■ WORK TO COMPLETE ■
Copy exactly, from the beginning of the material below, every line up to and including the one holding "a usually brief", with the pictures left out.

■ EXCERPTED RECORDS ■
== Segment start ==
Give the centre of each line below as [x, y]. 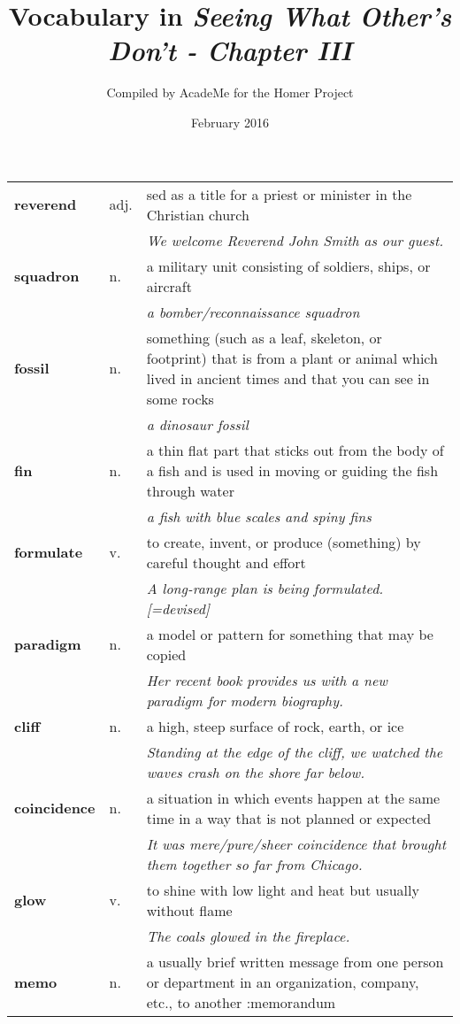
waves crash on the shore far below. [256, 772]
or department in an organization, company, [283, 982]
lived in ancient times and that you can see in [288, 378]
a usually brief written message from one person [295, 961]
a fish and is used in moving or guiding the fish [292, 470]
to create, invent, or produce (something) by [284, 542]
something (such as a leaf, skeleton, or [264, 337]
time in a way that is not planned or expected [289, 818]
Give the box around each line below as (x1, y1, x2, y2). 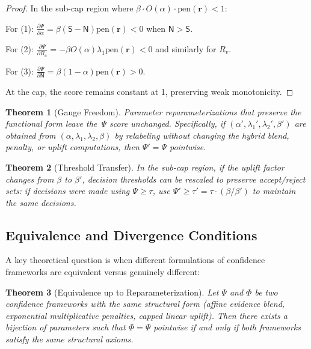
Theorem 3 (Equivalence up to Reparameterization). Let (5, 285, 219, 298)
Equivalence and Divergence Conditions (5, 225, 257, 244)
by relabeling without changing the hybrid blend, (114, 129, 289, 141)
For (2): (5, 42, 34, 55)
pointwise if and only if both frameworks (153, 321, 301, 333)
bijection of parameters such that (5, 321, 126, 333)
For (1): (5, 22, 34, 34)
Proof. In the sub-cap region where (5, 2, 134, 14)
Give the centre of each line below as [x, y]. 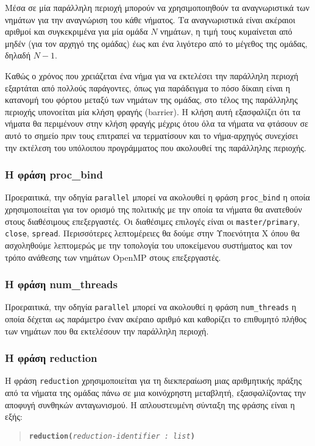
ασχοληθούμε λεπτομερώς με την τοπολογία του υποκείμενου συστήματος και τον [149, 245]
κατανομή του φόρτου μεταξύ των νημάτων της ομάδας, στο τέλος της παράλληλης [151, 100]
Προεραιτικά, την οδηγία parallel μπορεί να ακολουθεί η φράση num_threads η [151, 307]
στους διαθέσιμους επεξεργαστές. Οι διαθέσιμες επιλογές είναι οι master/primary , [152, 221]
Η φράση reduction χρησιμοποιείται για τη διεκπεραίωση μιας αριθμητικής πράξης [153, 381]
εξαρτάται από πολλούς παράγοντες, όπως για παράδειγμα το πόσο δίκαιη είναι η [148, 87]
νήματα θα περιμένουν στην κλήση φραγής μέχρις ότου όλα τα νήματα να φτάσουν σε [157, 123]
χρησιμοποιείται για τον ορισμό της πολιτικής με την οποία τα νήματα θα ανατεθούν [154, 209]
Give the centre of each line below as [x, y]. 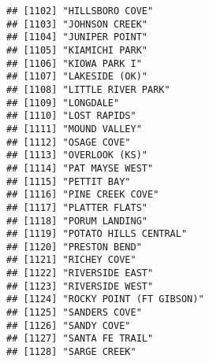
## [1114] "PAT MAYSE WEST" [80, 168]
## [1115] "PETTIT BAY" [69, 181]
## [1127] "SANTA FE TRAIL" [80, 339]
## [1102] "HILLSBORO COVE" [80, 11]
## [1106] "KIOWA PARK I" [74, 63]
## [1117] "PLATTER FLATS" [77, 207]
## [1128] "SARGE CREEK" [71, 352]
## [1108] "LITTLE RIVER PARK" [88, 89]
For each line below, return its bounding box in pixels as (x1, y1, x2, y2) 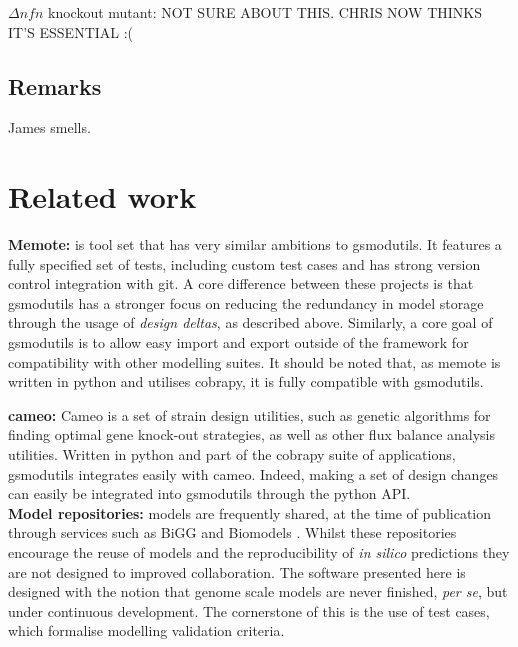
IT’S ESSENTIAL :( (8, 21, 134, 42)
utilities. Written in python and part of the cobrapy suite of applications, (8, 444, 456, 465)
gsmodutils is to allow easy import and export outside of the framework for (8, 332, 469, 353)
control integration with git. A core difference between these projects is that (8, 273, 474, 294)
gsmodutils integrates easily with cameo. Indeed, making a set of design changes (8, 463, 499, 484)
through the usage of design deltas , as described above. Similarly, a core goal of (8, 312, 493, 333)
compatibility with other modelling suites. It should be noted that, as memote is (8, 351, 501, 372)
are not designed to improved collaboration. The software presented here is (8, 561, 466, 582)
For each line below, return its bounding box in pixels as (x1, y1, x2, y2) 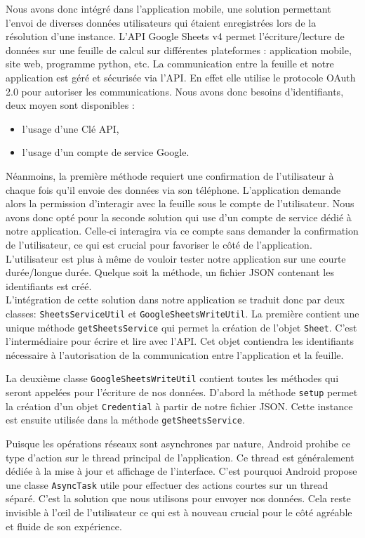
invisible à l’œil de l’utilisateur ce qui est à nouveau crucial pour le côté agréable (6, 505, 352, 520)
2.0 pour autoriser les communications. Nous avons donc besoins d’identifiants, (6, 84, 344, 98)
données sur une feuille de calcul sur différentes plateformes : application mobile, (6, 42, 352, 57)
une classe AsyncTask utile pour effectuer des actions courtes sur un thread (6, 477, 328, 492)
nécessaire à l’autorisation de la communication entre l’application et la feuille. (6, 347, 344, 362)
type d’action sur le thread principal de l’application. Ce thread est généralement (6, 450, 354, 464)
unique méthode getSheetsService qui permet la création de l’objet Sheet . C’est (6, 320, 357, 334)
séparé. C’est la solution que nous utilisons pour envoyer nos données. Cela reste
== Segment end ==
■ EXERCISE RESPONSE ■
Give the centre of each line below as [x, y]. 
waves crash on the shore far below. [256, 772]
or department in an organization, company, [283, 982]
lived in ancient times and that you can see in [288, 378]
a usually brief written message from one person [295, 961]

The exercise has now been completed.